■ **Records drawn from a dataset**
● ● ● ●
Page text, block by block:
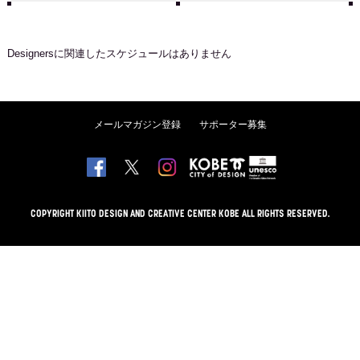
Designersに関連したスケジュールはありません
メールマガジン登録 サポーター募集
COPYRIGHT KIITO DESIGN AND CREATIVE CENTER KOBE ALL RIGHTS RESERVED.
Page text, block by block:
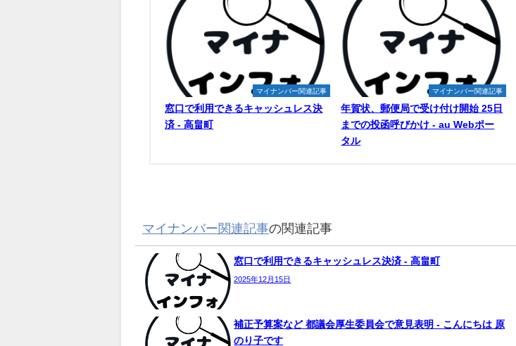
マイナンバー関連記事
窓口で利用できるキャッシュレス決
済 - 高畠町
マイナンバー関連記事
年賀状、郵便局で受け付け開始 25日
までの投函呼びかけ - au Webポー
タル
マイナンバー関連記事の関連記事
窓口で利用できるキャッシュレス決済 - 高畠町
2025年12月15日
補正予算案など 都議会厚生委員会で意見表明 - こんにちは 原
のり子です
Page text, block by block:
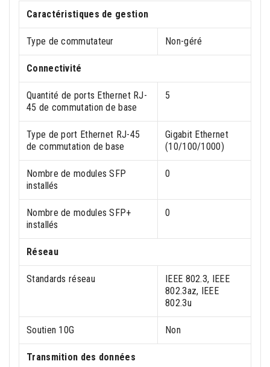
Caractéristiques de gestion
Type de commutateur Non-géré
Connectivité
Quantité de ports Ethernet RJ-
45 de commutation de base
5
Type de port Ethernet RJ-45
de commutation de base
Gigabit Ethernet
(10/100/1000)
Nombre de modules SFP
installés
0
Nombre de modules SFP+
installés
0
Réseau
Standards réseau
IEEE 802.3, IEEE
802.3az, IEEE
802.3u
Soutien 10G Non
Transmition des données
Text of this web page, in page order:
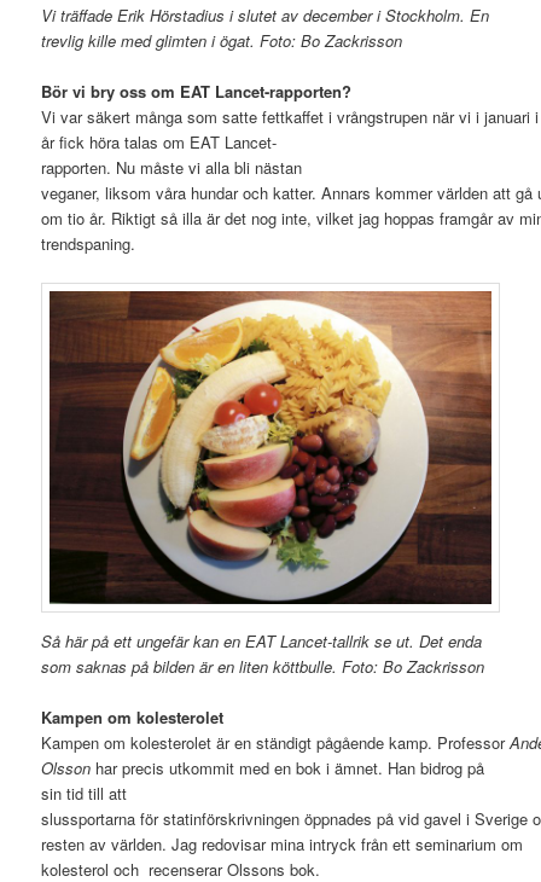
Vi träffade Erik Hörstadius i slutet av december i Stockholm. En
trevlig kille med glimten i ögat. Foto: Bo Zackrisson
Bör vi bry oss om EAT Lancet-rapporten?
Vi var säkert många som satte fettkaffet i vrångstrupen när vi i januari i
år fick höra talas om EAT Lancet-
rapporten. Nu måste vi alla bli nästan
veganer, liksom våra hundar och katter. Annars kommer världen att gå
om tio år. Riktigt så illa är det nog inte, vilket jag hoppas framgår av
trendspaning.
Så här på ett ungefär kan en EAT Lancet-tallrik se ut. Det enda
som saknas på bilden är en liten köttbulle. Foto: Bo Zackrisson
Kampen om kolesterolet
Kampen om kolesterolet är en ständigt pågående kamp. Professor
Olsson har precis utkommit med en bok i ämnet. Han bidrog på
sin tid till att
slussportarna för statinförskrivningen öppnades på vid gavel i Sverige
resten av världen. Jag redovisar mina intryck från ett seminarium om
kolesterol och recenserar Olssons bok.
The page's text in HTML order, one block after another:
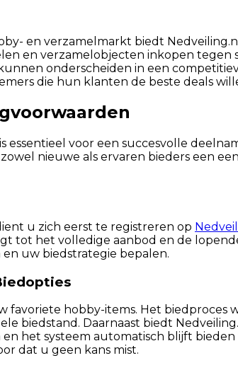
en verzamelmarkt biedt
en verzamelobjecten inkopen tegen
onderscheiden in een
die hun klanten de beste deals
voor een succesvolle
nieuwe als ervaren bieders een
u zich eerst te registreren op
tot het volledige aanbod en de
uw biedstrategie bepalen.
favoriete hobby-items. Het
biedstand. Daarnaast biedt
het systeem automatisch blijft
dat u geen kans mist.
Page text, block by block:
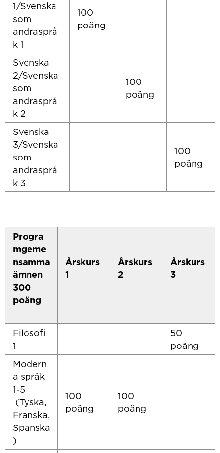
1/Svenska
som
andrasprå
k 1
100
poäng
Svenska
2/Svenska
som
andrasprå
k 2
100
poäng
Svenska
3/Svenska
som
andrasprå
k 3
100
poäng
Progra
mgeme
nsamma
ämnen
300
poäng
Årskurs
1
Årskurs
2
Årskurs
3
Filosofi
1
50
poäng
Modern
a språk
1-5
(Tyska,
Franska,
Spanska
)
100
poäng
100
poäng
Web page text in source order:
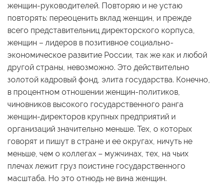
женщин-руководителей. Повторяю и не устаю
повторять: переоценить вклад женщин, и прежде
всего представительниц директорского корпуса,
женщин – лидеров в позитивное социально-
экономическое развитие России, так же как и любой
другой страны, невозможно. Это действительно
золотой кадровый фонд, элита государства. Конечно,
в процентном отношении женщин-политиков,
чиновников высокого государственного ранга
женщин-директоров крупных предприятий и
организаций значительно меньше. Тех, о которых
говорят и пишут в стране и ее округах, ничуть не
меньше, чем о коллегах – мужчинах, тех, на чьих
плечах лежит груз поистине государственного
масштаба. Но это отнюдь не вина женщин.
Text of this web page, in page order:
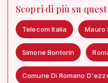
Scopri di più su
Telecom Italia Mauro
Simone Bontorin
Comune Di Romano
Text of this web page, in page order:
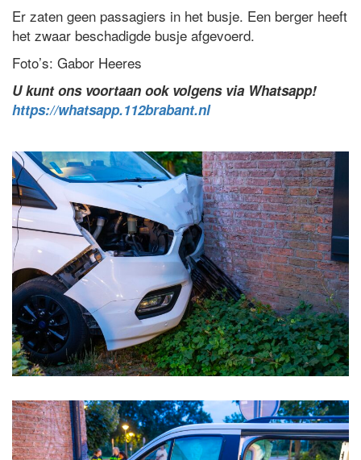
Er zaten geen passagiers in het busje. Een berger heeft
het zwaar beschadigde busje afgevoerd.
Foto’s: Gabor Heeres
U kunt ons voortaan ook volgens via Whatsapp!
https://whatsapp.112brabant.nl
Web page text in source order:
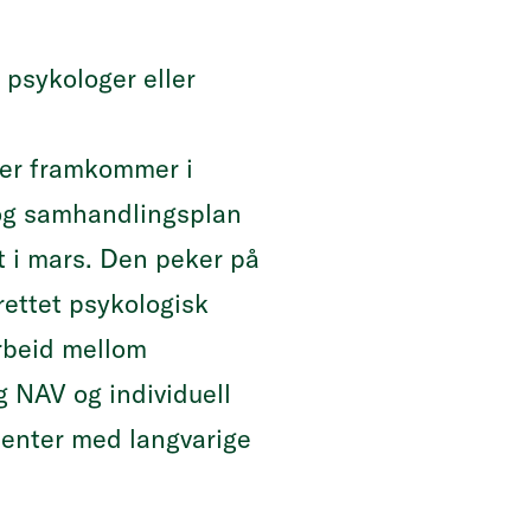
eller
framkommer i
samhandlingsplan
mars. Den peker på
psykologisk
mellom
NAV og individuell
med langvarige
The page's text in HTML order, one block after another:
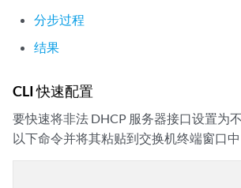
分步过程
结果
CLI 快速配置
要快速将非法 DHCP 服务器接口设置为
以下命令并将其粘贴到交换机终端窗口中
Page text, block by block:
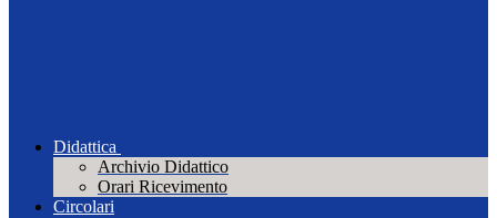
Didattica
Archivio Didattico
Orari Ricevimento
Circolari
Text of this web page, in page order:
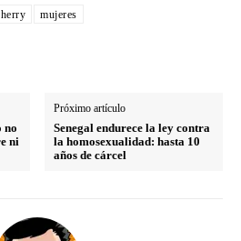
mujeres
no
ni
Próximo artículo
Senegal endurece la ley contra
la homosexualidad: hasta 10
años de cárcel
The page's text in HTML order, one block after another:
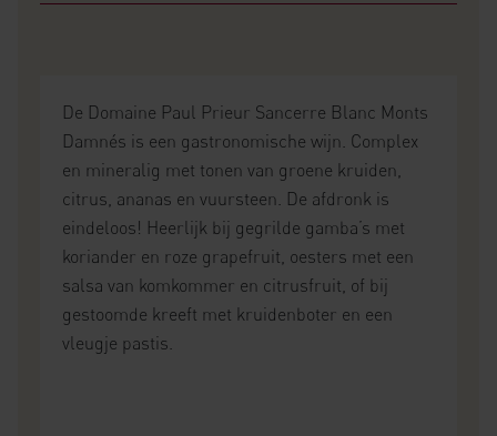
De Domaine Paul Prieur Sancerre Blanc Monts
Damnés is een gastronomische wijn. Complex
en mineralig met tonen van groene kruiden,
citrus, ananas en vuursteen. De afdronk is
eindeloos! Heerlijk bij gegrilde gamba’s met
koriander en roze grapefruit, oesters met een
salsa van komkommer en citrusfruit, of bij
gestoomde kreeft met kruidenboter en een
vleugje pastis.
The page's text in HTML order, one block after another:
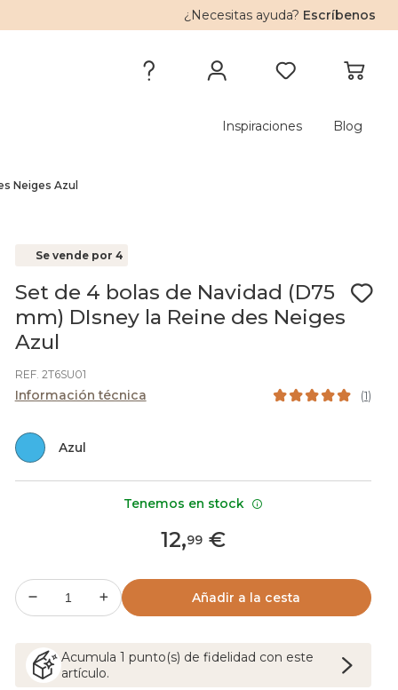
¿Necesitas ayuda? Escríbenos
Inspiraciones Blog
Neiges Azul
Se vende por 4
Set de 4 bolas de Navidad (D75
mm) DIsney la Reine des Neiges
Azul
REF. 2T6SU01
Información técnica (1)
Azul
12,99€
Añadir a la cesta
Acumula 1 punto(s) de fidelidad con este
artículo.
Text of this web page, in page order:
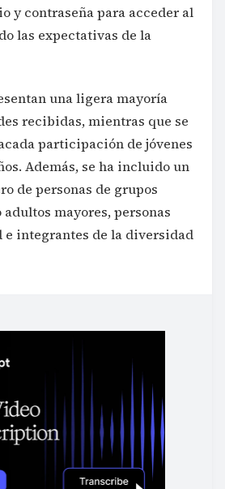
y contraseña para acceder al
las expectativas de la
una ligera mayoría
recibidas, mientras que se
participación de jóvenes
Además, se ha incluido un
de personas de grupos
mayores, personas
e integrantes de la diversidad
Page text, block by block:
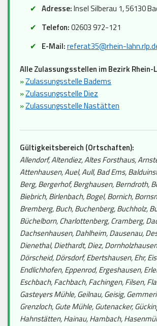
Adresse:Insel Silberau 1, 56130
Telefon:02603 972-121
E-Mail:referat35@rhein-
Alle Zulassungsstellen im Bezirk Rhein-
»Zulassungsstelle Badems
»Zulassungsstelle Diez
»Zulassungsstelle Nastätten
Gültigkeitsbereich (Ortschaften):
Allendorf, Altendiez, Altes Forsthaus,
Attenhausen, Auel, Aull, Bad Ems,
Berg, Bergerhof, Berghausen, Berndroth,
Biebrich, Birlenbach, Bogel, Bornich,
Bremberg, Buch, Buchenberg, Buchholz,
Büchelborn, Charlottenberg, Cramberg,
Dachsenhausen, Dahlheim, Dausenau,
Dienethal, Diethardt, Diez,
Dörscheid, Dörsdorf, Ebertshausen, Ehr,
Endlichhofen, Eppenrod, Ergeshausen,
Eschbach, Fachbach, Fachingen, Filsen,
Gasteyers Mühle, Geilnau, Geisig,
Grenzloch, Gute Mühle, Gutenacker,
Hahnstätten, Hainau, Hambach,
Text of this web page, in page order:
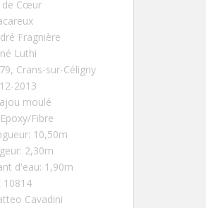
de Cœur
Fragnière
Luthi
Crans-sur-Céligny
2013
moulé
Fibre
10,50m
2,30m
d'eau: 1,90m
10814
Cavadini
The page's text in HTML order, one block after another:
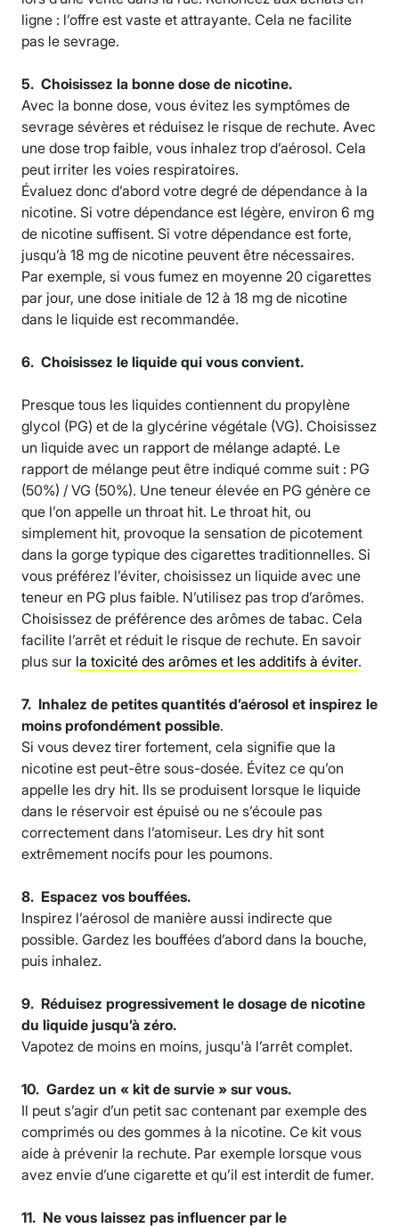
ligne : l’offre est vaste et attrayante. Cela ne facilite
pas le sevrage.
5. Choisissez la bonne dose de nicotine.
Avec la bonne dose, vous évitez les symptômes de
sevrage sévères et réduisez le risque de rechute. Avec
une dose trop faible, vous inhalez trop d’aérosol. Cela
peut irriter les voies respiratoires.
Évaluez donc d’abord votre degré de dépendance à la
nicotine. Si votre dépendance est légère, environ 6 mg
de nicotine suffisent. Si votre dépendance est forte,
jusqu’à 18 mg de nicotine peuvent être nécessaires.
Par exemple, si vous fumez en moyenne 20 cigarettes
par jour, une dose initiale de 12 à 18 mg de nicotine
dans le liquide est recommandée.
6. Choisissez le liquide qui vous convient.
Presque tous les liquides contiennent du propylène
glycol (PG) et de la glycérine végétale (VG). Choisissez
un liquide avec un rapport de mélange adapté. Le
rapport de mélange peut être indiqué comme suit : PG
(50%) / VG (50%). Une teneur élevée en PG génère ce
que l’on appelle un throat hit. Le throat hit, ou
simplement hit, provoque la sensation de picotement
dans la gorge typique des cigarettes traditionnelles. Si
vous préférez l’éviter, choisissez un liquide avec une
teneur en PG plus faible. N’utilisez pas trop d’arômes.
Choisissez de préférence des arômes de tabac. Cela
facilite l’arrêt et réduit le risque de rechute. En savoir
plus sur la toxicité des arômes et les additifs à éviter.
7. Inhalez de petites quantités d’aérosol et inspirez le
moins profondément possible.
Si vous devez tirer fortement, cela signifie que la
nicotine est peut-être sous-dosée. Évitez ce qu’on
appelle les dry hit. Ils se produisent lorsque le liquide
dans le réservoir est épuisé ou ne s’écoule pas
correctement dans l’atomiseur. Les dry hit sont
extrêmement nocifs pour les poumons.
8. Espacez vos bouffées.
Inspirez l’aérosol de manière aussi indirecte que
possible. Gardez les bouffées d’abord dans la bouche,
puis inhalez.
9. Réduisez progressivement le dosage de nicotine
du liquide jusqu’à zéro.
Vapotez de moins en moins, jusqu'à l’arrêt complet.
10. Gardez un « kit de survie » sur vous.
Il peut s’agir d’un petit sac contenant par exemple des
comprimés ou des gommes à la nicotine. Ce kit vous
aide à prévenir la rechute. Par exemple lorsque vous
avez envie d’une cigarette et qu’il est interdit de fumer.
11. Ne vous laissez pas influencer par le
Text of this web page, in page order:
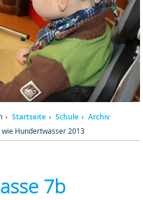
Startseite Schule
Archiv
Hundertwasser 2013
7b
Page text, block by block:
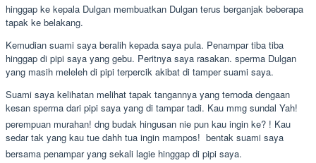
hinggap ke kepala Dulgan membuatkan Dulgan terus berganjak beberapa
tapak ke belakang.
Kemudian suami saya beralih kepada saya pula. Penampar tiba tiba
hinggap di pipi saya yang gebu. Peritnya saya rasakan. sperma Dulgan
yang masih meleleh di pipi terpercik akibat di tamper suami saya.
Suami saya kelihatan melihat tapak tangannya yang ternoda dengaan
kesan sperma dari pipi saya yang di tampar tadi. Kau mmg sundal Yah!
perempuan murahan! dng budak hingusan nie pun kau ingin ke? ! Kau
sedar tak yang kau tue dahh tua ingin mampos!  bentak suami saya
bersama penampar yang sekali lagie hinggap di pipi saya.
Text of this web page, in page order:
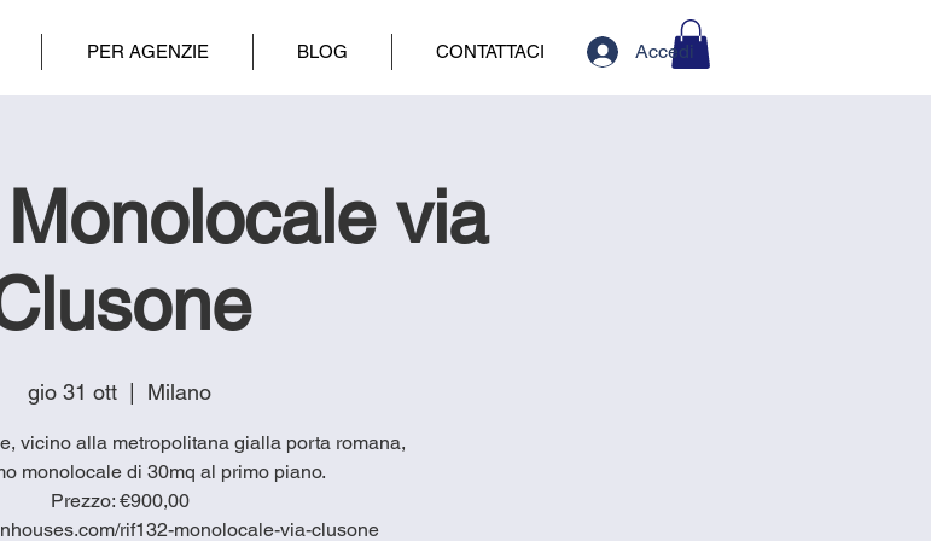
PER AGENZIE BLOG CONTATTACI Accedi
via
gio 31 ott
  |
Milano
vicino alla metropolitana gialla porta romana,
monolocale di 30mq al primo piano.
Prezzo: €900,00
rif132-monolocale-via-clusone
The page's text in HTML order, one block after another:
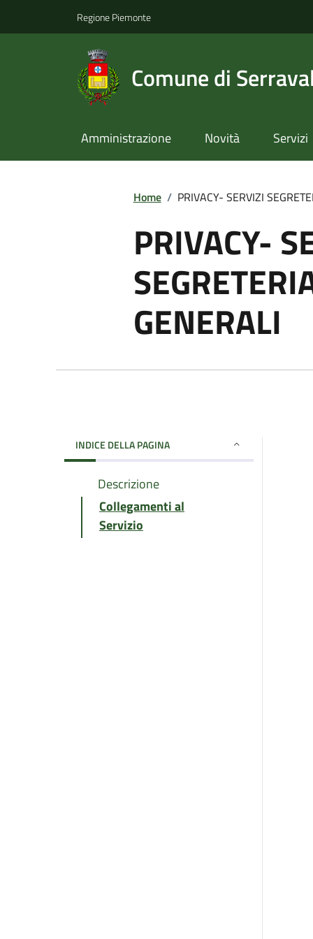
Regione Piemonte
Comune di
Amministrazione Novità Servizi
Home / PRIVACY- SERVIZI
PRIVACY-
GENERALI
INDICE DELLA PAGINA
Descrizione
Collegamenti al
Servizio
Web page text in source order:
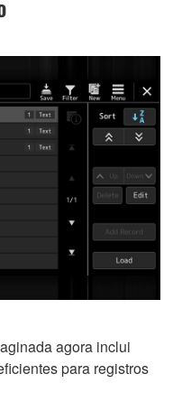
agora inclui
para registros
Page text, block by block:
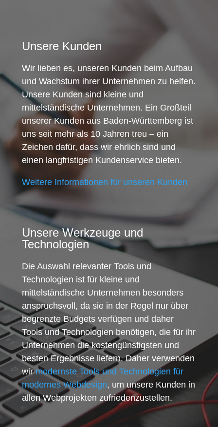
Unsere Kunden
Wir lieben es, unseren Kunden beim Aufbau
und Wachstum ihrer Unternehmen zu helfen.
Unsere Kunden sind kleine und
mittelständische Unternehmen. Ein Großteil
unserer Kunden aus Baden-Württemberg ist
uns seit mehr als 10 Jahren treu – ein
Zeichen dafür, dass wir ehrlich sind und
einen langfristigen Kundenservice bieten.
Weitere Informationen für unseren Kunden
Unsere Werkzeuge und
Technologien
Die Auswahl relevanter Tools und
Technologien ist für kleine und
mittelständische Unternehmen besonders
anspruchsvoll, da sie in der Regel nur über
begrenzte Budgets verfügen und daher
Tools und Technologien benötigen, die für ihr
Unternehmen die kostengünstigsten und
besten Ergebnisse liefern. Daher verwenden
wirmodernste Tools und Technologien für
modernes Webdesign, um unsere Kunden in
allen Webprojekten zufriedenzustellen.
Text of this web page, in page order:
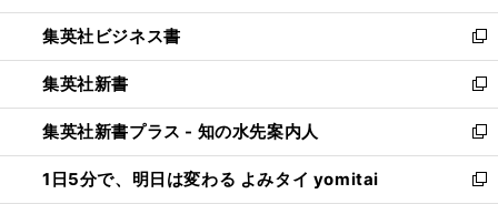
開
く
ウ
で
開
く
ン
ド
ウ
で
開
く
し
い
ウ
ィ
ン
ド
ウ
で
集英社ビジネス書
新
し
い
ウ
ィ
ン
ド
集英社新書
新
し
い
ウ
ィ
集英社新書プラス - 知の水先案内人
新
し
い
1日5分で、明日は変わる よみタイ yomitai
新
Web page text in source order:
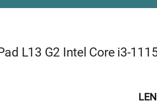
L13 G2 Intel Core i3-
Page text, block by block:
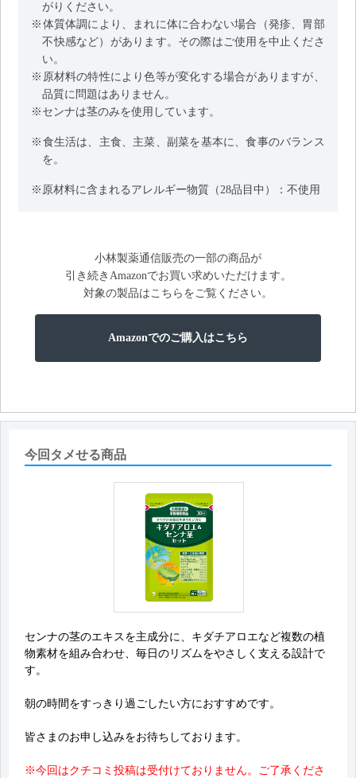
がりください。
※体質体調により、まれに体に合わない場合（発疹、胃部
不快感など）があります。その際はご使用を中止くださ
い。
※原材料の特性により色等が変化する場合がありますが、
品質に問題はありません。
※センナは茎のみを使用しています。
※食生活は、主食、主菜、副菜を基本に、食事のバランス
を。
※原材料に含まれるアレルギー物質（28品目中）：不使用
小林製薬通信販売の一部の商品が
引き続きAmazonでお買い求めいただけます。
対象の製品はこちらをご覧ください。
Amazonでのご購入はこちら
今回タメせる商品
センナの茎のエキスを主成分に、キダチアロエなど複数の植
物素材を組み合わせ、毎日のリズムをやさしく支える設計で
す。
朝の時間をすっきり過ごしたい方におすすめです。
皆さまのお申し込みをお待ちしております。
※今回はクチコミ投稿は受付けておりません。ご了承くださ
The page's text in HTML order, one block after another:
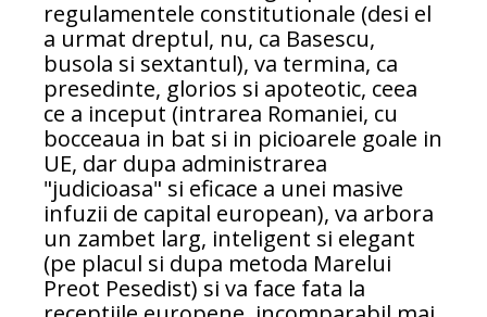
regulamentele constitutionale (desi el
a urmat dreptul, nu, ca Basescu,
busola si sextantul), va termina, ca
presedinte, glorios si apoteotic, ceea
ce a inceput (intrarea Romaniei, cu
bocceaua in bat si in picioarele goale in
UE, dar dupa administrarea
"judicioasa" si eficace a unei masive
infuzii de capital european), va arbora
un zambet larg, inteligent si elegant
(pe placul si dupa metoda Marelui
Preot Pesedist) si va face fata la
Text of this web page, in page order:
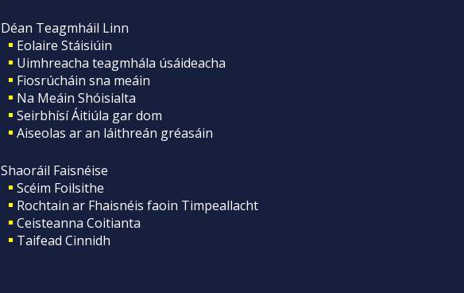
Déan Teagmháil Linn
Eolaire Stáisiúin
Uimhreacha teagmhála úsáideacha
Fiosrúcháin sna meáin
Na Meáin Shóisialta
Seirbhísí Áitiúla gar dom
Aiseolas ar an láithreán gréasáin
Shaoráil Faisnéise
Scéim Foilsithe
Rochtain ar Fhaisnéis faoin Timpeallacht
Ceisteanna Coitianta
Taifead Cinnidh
● ● ● ●
Across the records above, how many lines contain the word "busje"? Please give that number alone.

2